• [Assignment]: Go through the material under this sentence. Return every line holding "really".

── Data for analysis ──

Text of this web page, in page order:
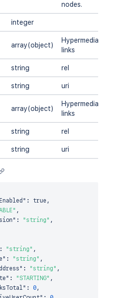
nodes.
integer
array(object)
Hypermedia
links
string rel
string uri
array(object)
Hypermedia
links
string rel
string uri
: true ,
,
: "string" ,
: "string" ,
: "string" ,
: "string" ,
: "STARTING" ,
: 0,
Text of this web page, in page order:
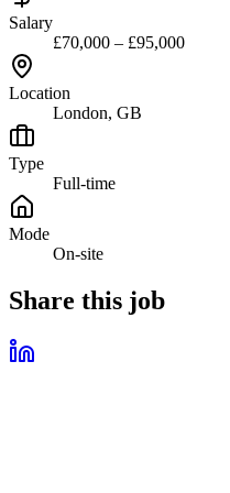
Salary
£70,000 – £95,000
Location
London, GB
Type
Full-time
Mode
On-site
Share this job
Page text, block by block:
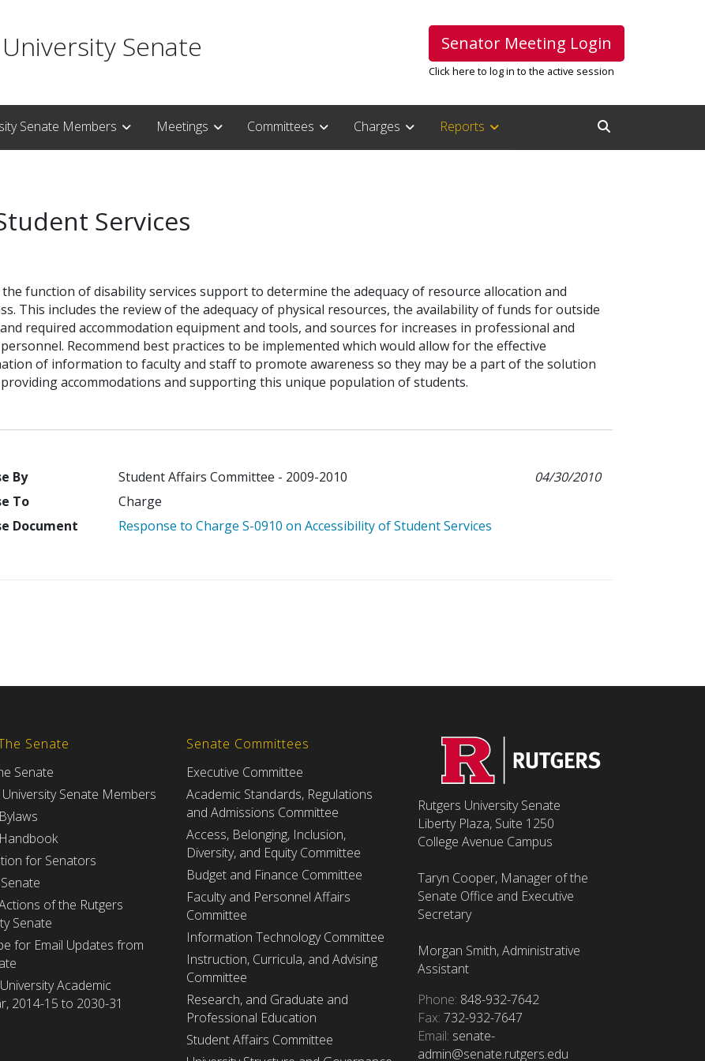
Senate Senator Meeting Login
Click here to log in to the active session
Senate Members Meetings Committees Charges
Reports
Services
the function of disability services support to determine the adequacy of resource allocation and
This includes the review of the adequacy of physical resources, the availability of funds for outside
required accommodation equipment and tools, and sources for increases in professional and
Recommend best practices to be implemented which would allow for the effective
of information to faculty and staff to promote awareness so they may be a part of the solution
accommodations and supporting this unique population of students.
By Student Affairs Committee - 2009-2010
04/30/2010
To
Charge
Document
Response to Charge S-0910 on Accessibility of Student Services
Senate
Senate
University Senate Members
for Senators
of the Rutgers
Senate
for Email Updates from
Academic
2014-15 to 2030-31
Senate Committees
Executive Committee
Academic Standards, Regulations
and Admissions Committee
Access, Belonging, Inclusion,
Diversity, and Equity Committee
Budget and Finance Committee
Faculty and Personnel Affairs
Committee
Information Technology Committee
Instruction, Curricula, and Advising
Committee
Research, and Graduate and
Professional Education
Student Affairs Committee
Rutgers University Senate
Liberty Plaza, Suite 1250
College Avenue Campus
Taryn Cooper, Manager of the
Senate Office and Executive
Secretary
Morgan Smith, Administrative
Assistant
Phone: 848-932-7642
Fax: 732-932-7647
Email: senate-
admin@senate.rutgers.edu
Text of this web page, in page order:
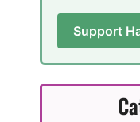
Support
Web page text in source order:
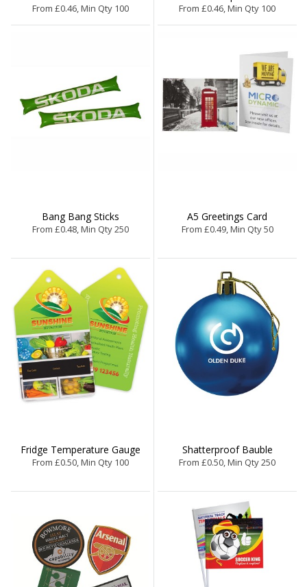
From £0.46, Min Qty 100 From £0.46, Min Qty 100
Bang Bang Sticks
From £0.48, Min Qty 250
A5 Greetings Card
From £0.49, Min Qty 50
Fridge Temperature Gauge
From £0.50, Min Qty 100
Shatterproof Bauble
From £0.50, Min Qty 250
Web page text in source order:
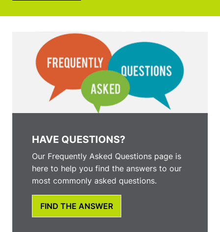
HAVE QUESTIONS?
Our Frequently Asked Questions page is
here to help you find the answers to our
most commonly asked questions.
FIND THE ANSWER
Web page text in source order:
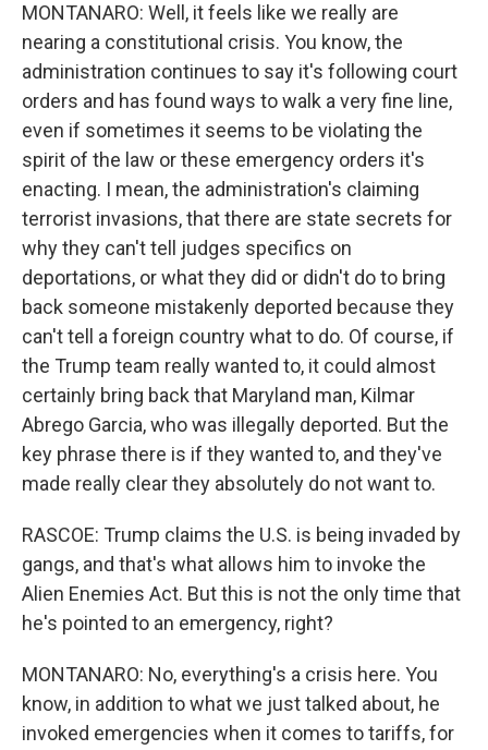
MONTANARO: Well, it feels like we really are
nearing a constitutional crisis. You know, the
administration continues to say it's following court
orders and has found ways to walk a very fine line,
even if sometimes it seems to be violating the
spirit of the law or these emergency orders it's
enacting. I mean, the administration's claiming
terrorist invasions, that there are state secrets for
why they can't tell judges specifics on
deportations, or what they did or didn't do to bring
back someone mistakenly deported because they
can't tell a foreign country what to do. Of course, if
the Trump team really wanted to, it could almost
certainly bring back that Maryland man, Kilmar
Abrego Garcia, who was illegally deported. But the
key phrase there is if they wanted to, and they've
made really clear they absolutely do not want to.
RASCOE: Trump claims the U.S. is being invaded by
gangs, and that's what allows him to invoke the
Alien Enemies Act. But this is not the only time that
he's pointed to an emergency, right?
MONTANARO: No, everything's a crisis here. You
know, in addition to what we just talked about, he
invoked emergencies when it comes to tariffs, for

───

• [Response box]:
MONTANARO: Well, it feels like we really are
the Trump team really wanted to, it could almost
made really clear they absolutely do not want to.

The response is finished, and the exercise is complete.